◆ **WHAT TO DO**
From the data below, repeat everything exactly except the images.

◆ **DATASET EXTRACT**
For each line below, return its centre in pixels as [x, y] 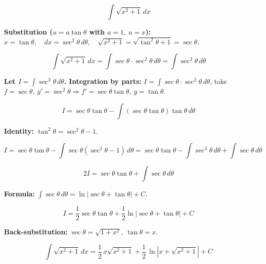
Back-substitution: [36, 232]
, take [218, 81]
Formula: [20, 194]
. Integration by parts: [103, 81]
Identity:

◆ **RESULT OF THIS EXERCISE**
For each line below, return its centre in pixels as [x, y] 
Back-substitution: [36, 232]
, take [218, 81]
Formula: [20, 194]
. Integration by parts: [103, 81]
Identity:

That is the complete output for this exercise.